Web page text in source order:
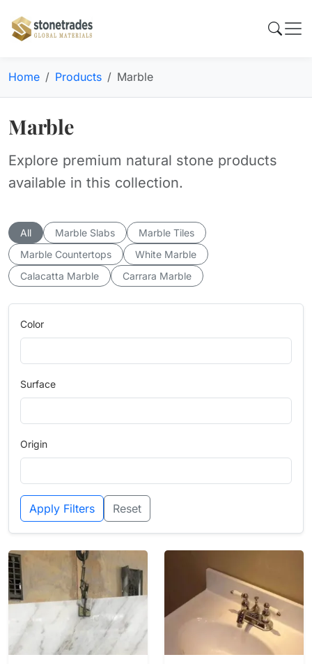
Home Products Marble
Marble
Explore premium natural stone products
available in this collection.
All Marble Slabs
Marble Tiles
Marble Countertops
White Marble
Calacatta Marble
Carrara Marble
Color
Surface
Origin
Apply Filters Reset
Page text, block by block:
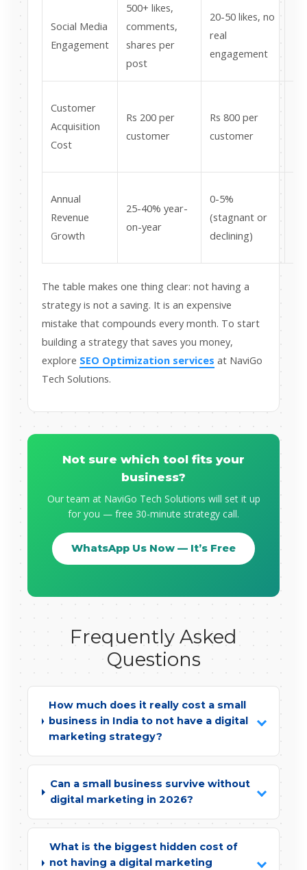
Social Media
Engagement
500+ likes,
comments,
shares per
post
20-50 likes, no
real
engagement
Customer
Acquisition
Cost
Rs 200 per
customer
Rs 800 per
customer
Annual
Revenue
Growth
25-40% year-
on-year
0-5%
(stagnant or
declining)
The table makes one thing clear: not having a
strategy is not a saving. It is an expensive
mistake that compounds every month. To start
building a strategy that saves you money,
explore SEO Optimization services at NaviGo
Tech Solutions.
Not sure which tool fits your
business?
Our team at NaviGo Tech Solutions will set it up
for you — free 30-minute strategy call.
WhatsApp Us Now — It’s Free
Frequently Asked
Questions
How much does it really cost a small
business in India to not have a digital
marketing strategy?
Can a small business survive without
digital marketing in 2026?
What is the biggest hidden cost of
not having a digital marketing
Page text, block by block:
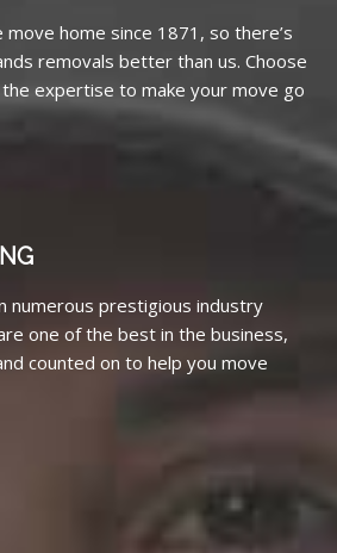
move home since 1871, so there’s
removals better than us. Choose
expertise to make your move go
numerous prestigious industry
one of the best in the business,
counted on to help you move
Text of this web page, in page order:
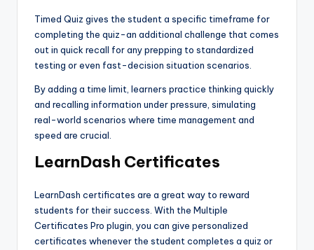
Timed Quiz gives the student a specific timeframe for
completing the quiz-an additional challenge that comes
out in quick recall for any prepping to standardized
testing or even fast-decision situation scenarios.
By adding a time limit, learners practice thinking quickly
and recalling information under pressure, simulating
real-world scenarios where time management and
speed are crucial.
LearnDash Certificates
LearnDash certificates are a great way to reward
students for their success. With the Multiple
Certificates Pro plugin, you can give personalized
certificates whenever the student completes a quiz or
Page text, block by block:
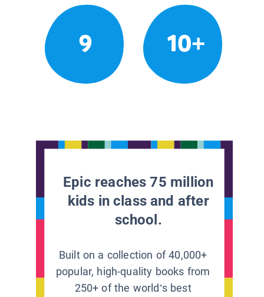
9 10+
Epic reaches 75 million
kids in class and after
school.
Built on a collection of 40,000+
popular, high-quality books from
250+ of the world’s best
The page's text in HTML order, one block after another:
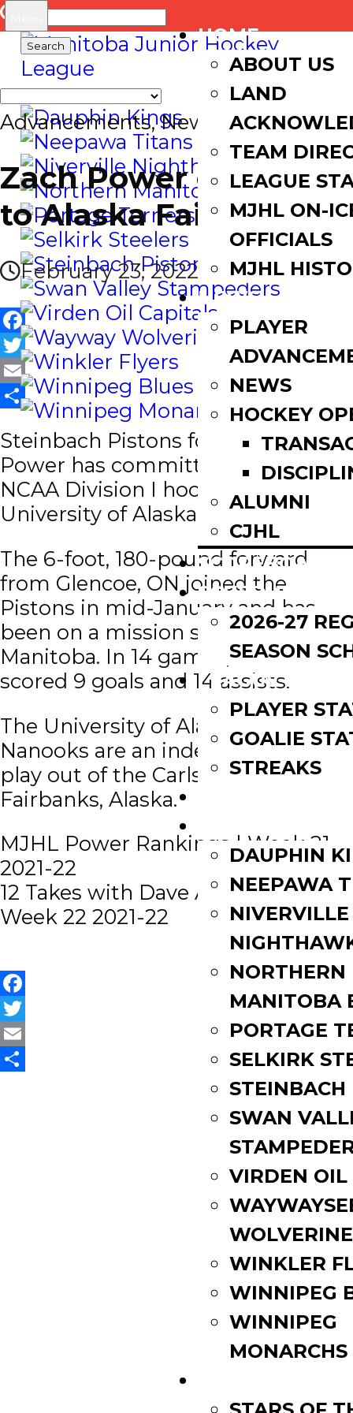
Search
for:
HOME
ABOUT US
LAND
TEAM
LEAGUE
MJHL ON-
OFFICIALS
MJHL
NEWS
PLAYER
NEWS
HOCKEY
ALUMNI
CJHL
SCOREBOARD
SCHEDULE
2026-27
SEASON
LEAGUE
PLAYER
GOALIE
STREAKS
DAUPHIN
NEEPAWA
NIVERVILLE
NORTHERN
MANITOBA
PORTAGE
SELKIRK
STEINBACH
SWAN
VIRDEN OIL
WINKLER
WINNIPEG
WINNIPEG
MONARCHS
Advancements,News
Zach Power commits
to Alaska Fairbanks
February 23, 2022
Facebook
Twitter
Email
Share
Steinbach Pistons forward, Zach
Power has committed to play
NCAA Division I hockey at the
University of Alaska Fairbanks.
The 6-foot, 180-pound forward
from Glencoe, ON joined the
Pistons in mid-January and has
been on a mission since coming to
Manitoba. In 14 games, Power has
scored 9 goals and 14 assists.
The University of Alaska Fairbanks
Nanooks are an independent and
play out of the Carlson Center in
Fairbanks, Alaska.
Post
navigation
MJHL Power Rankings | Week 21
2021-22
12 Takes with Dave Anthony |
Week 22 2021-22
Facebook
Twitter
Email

+++

(DIRECTIONS FOR THIS TASK): Show each line of the material holding "MJHL".

(EXERCISE OUTPUT):
MJHL ON-
MJHL
MJHL Power Rankings | Week 21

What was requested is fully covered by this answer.